Now, let's find out if the links and indegrees in the data have any meaning and relevance by using a modularity algorithm. In a network, the modularity measures how well the network decomposes into modular communities. In other words, how my network is compartmentalized into sub-networks. With a resolution of 5, the algorithm found 21 communities in the network.
To my surprise, those communities are actually super accurate when compared to the storylines of the books. They're mainly divided into Families, Geographically, or related to big events.
|1||Tyrell Family||Margaery Tyrell, Mace Tyrell, Loras Tyrell|
|2||Dragonstone||Stannis Baratheon, Davos Seaworth, Selyse Florent|
|3||Whispering Wood and aftermath||Jaime Lannister, Robb Stark, Rickard Karstark|
|4||Stark Family (2nd generation)||Eddard Stark, Catelyn Stark, Benjen Stark, Brandon Stark|
|5||Essos||Daenerys Targaryen, Barristan Selmy, Jorah Mormont|
|6||Targaryen Kings||Aegon V Targaryen, Baelor I Targaryen, Viserys II Targaryen|
|7||Riverlands||Arya Stark, Brienne of Tarth, Amory Lorch, Beric Dandarrion|
|8||Martell Family||Oberyn Martell, Arianne Martell, Quentyn Martell|
|9||King's Landing||Petyr Baelish, Varys, Qyburn, Pycelle|
|10||North||Ramsay Snow, Jeyne Poole, Wyman Manderly, Hodor|
|11||Red Wedding||Edmure Tully, Roslin Frey, Jayne Westerling|
|12||Greyjoy Family||Euron Greyjoy, Balon Greyjoy, Asha Greyjoy|
|13||Frey Family ||Lothar Frey, Morya Frey, Dickon Frey|
|14||Frey Family & Red wedding involvement||Walder Frey, Roose Bolton, Merrett Frey|
|15||Dunk & Egg side characters||Eustace Osgrey, Addam Osgrey, Alysanne Osgrey|
|16||Lannister Family||Tyrion Lannister, Cersei Lannister, Tywin Lannister|
|17||Frey Family ||Jared Frey, Luceon Frey, Alys Frey|
|18||At the wall||Jon Snow, Samwell Tarly, Mance Rayder|
|20||Vale||Lysa Arryn, Robert Arryn, Yohn Royce|
After tweaking the graph a bit with layouting algorithms, we can make the nodes on the same modular communities be of the same colour and get this:
Here below, I isolated some modular communities to give a better overview of how well they were separated:
I am mostly happy with the result, even though there still are some issues I noticed only after editing the whole thing:
- Ramsay appears twice, both as Ramsay Snow and Ramsay Bolton (Due to the redirect on the wiki page), same goes for Brienne.

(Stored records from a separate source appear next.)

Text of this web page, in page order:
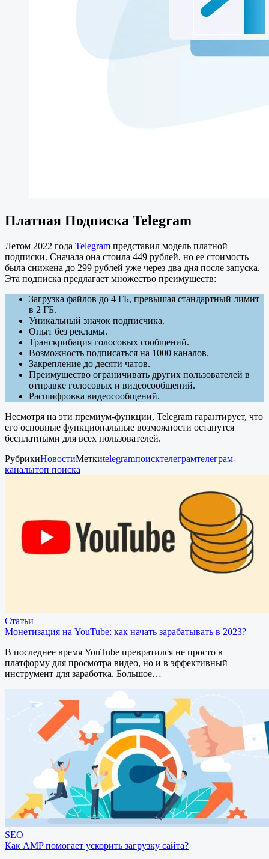
Платная Подписка Telegram
Летом 2022 года Telegram представил модель платной
подписки. Сначала она стоила 449 рублей, но ее стоимость
была снижена до 299 рублей уже через два дня после запуска.
Эта подписка предлагает множество преимуществ:
Загрузка файлов до 4 ГБ, превышая стандартный лимит
в 2 ГБ.
Уникальный значок подписчика.
Опыт без рекламы.
Транскрибация голосовых сообщений.
Возможность подписаться на 1000 каналов.
Закрепление до десяти чатов.
Преимущество ограничивать других пользователей в
отправке голосовых и видеосообщений.
Расшифровка видеосообщений.
Несмотря на эти премиум-функции, Telegram гарантирует, что
его основные функциональные возможности останутся
бесплатными для всех пользователей.
РубрикиНовостиМеткиtelegramпоисктелеграмтелеграм-
каналытоп поиска
Статьи
Монетизация на YouTube: как начать зарабатывать в 2023?
В последнее время YouTube превратился не просто в
платформу для просмотра видео, но и в эффективный
инструмент для заработка. Большое…
SEO
Как AMP помогает ускорить загрузку сайта?
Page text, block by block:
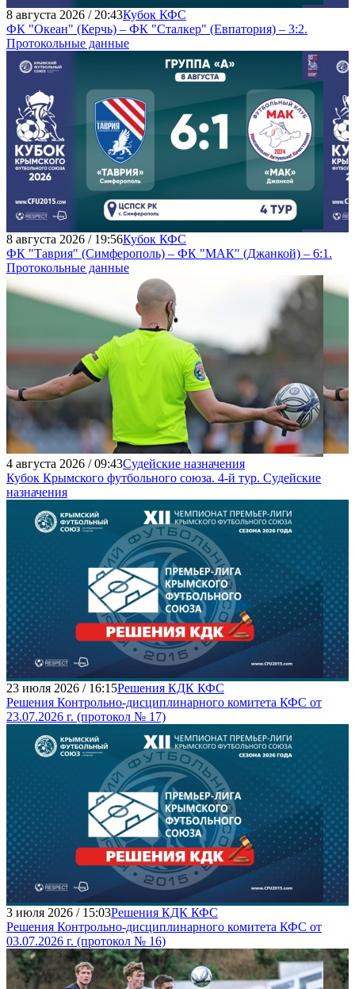
8 августа 2026 / 20:43Кубок КФС
ФК "Океан" (Керчь) – ФК "Сталкер" (Евпатория) – 3:2.
Протокольные данные
8 августа 2026 / 19:56Кубок КФС
ФК "Таврия" (Симферополь) – ФК "МАК" (Джанкой) – 6:1.
Протокольные данные
4 августа 2026 / 09:43Судейские назначения
Кубок Крымского футбольного союза. 4-й тур. Судейские
назначения
23 июля 2026 / 16:15Решения КДК КФС
Решения Контрольно-дисциплинарного комитета КФС от
23.07.2026 г. (протокол № 17)
3 июля 2026 / 15:03Решения КДК КФС
Решения Контрольно-дисциплинарного комитета КФС от
03.07.2026 г. (протокол № 16)
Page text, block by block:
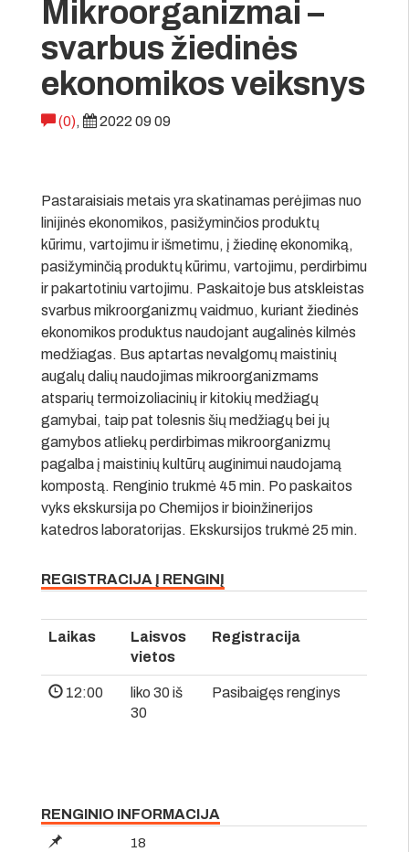
Mikroorganizmai –
svarbus žiedinės
ekonomikos veiksnys
(0), 2022 09 09
Pastaraisiais metais yra skatinamas perėjimas nuo
linijinės ekonomikos, pasižyminčios produktų
kūrimu, vartojimu ir išmetimu, į žiedinę ekonomiką,
pasižyminčią produktų kūrimu, vartojimu, perdirbimu
ir pakartotiniu vartojimu. Paskaitoje bus atskleistas
svarbus mikroorganizmų vaidmuo, kuriant žiedinės
ekonomikos produktus naudojant augalinės kilmės
medžiagas. Bus aptartas nevalgomų maistinių
augalų dalių naudojimas mikroorganizmams
atsparių termoizoliacinių ir kitokių medžiagų
gamybai, taip pat tolesnis šių medžiagų bei jų
gamybos atliekų perdirbimas mikroorganizmų
pagalba į maistinių kultūrų auginimui naudojamą
kompostą. Renginio trukmė 45 min. Po paskaitos
vyks ekskursija po Chemijos ir bioinžinerijos
katedros laboratorijas. Ekskursijos trukmė 25 min.
REGISTRACIJA Į RENGINĮ
Laikas
Laisvos
vietos
Registracija
12:00
liko 30 iš
30
Pasibaigęs renginys
RENGINIO INFORMACIJA
18
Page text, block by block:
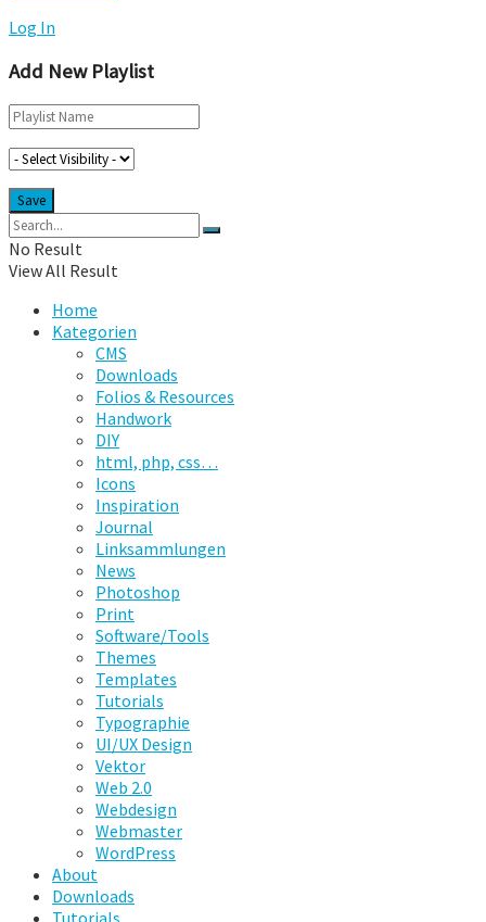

- There are some location names here and there that I forgot to remove when editing the dataset: (ex: Tor, Greenblood...)
Keep in mind, this is my first time working with either hyphe of Gephi, I haven't managed to weight the edges. In my current iteration, every link between the characters weight the same. But in reality, Cersei has a much more intimate relation with Jaime than, let's say, Osmund Kettleblack (Or Moon Boy, for all I know). I potentially should have looked at how many times in a page was a character mentionned, and work my way from here.
Obviously there are some issues with how I handled the modularity, or how the modularity handles itself, though I found it to be mostly very precise, some choices are questionables, as in, why are the Freys so sparse, or why is King Robert included in the "Norhern" cluster.
This was my first time working with such a large dataset, and I'm very happy of how it turned out.